Behaviour of silicon released during alteration of nuclear waste glass in compacted clay

Long term integrated in situ experiments are performed in the HADES underground research facility (Mol, Belgium) in order to study the coupled reactivity between the different components of an underground repository for vitrified high level radioactive waste (HLW): glass, compacted clay, and stainless steel containers, at 90 °C and under gamma irradiation. Studies pertaining to the behaviour of silicon, a major element released during glass alteration, are presented here. Data collected from the integrated experiment, from simplified tests, and from modelling are put together, giving complementary information. The integrated experiment is used to investigate overall reactivity, whereas diffusion experiments coupled with modelling focused on the precipitation of silica in clay media.

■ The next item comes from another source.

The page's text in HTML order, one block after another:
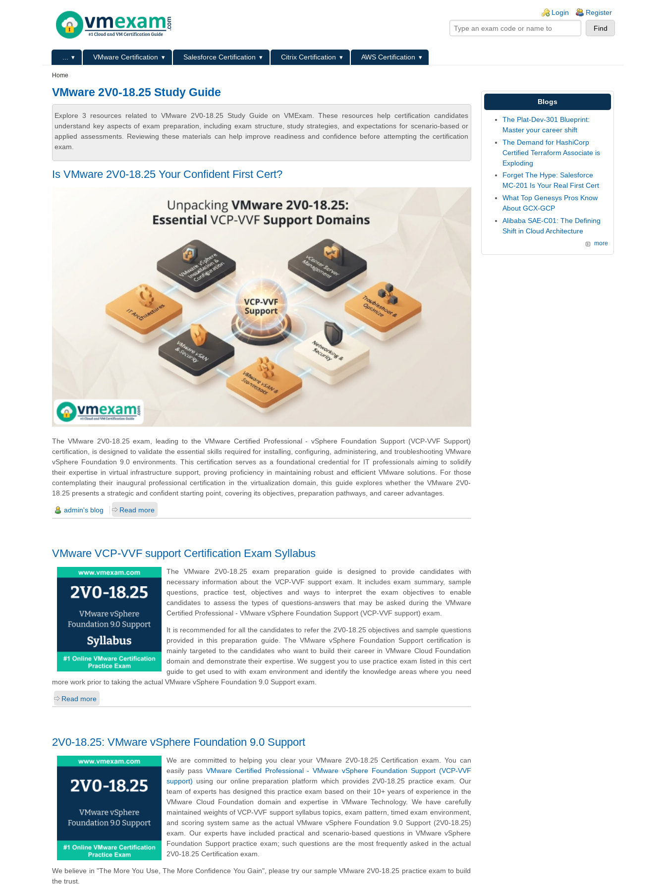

In the integrated in situ experiment, a bentonite clay (FoCa7) mixed with 5 wt.% of powdered glass frit was put in contact with U/Th-doped SON68 reference glass specimens for 1.2 years. One of the samples was thoroughly analysed by ESEM, SEM-EDS, TEM, XRD, and FTIR. The observations showed that after combined heating and γ irradiation, the glass/clay interface is still fully reactive. At this interface, the most important process occurring is silica precipitation either as spherical flaky nodules, or in the form of coatings on the clay surface, as chalcedony and amorphous silica. In parallel, numerical modelling was used to investigate the interactions between silica and clay material in a simplified experiment using diffusion cells. A fit between calculation results and silica migration measurements in diffusion cells was performed, including sensitivity tests with regard to the diffusion coefficients and the precipitation rate of amorphous silica. A satisfactory agreement is reached with the experimental results, using a set of reasonable fitting parameters for the FoCa7 clay material. Surface area values for silica precipitation are found to be very high, i.e. 2% of the total surface area of the clayey material indicating that silica precipitation occurs on surfaces other than those of pure silica minerals.